Reputation: 1205
I'm dealing with a very imbalanced dataset (~5%) on a binary classification problem. I'm piping SMOTE and a Random Forest classifier to get my oversampling happening inside a GridSearch CV loop (as suggested here). You can see my implementation below:
from imblearn.over_sampling import SMOTE
from sklearn.ensemble import RandomForestClassifier
from imblearn.pipeline import Pipeline
from sklearn.model_selection import RandomizedSearchCV, StratifiedKFold
sm = SMOTE()
rf = RandomForestClassifier()
pipeline = Pipeline([('sm', sm), ('rf', rf)])
kf = StratifiedKFold(n_splits = 5)
params = {'rf__max_depth' : list(range(2,5)),
'rf__max_features' : ['auto','sqrt'],
'rf__bootstrap' : [True, False]
}
grid = RandomizedSearchCV(pipeline, param_distributions = params, scoring = 'f1', cv = kf)
grid.fit(X, y)
However, this paper (see Table 4 page 7) suggests testing different resampling ratios to figure out which one gives a better performance. Right now, with my sm = SMOTE() I'm generating a 50-50% dataset, but I would like to loop over a list of potential ratios (e.g. 5-95, 10-90, etc.). However, the ratio parameter in SMOTE doesn't accept a desired percentage ratio, but a specific integer with the number of samples, which I don't think I can do due to my kfold CV (each fold may potentially have a slightly different sample size). How could this be implemented?
Upvotes: 2
Views: 3866
Reputation: 36599
Though not mentioned in docs, but I think you can put float
to specify ratio
. But you should know that its deprecated and will be removed in future versions (because I think this only works for binary cases and not multiclass).

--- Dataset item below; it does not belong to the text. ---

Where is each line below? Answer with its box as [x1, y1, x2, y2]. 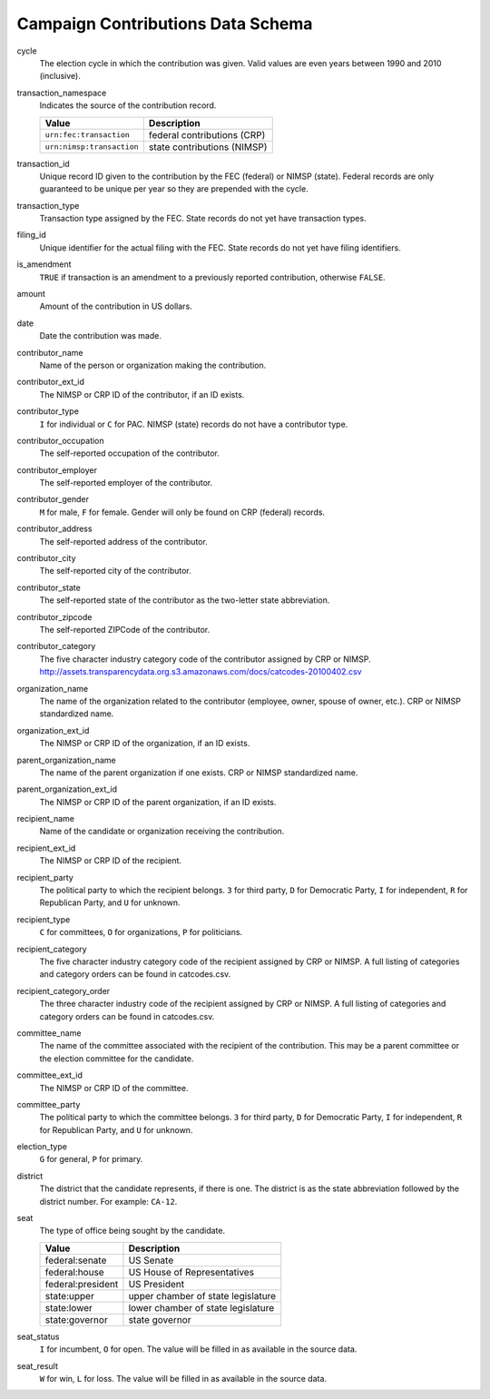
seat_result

params = {'sm__ratio' : [0.05, 0.10, 0.15],
'rf__max_depth' : list(range(2,5)),
'rf__max_features' : ['auto','sqrt'],
'rf__bootstrap' : [True, False]
}
grid = RandomizedSearchCV(pipeline, param_distributions = params, scoring = 'f1', cv = kf)
Also note that, the ratio you mentioned here will be the ratio of the classes after upsampling the minority class.
So let's say you have original classes as follows:
1: 75
0: 25
And you specify the ratio as 0.5. Here majority class will not be touched, but 12 more synthetic samples of class 0 will be generated, so final numbers are:
1: 75
0: 37 (25 + 12)
And the final ratio is 37 / 75 = 0.5 (as you mentioned).
Upvotes: 1